• _EXERCISE PROMPT_
Line by line, retype the material exactly and leave each picture out.
(DATA FOR THIS TASK Opens)
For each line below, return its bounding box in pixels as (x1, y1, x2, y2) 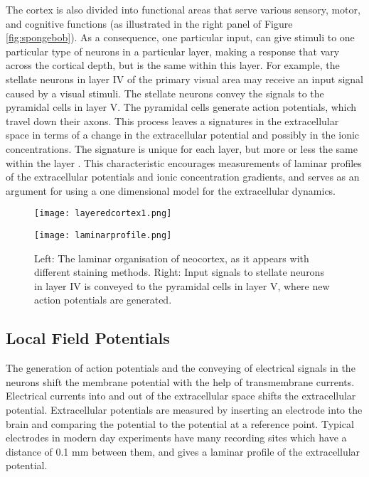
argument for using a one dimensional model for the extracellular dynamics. (6, 183, 336, 198)
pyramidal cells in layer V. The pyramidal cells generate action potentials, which (6, 100, 357, 114)
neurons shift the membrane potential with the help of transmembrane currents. (6, 374, 355, 389)
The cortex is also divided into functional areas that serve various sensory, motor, (6, 2, 360, 16)
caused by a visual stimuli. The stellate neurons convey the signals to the (6, 85, 324, 100)
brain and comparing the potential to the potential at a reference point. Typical (6, 416, 354, 431)
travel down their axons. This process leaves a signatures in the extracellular (6, 113, 339, 128)
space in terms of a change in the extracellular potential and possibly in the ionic (6, 127, 360, 142)
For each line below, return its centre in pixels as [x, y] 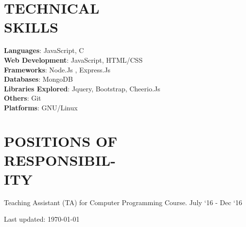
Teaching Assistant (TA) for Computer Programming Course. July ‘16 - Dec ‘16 [123, 202]
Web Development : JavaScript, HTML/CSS [73, 60]
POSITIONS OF [61, 141]
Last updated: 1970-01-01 [42, 218]
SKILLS [31, 27]
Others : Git [23, 98]
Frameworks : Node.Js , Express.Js [57, 69]
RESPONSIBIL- [60, 160]
(DATA FOR THIS TASK Closes)
• _EXERCISE OUTPUT_
For each line below, return its bounding box in pixels as (x1, y1, x2, y2) 
argument for using a one dimensional model for the extracellular dynamics. (6, 183, 336, 198)
pyramidal cells in layer V. The pyramidal cells generate action potentials, which (6, 100, 357, 114)
neurons shift the membrane potential with the help of transmembrane currents. (6, 374, 355, 389)
The cortex is also divided into functional areas that serve various sensory, motor, (6, 2, 360, 16)
caused by a visual stimuli. The stellate neurons convey the signals to the (6, 85, 324, 100)
brain and comparing the potential to the potential at a reference point. Typical (6, 416, 354, 431)
travel down their axons. This process leaves a signatures in the extracellular (6, 113, 339, 128)
space in terms of a change in the extracellular potential and possibly in the ionic (6, 127, 360, 142)
For each line below, return its centre in pixels as [x, y] 
Teaching Assistant (TA) for Computer Programming Course. July ‘16 - Dec ‘16 [123, 202]
Web Development : JavaScript, HTML/CSS [73, 60]
POSITIONS OF [61, 141]
Last updated: 1970-01-01 [42, 218]
SKILLS [31, 27]
Others : Git [23, 98]
Frameworks : Node.Js , Express.Js [57, 69]
RESPONSIBIL- [60, 160]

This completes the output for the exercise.